Another effort at NIH is being led by Dr. Matthew Memoli. His infectious disease laboratory began last March exploring the possibility of a universal vaccine for this pandemic while also seeking a longer-term solution for any future coronavirus outbreak. They’re looking at identifying antigens – substances that provoke an immune response – that would broadly protect against coronaviruses.
Memoli said he knew from the start of the pandemic that this coronavirus was likely to mutate and might evade the current spate of vaccines.
“I think as we go further and further into the pandemic, as more and more people have immunity either from being exposed to the virus or from getting vaccinated, I think that’s going to put increasing amounts of pressure on the virus to escape through mutation,” said Luca Giurgea, who is working with Memoli.
Back in April, when Giurgea and Memoli submitted an op-ed on the need for a universal coronavirus vaccine to Nature, some peer reviewers at the the scientific journal also questioned whether mutations would really be a problem, Memoli said. The article went forward anyway and was published in May.
Memoli wouldn’t lay out a timetable for their vaccine, saying it would be difficult to predict.
Weissman’s group is more optimistic.

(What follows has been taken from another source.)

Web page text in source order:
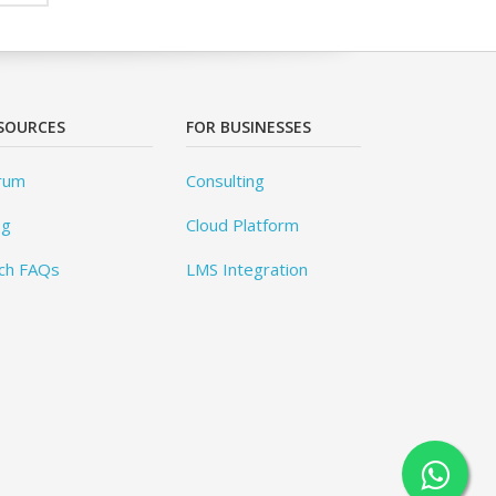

Their test of the early experimental vaccine in mice found it protects against COVID-19, SARS and two other strains of coronaviruses currently found only in bats.
The scientists had wondered if they could identify an antibody that would neutralize the spike proteins on a range of different coronaviruses and “we found an antibody that does that,” said Haynes, the lead investigator.
“So,” he continued, “this concept is that you could make a vaccine theoretically that could protect against a wide variety of what’s called betacoronaviruses.”
With luck, Weissman said, they might have a new vaccine based on that discovery sometime next year.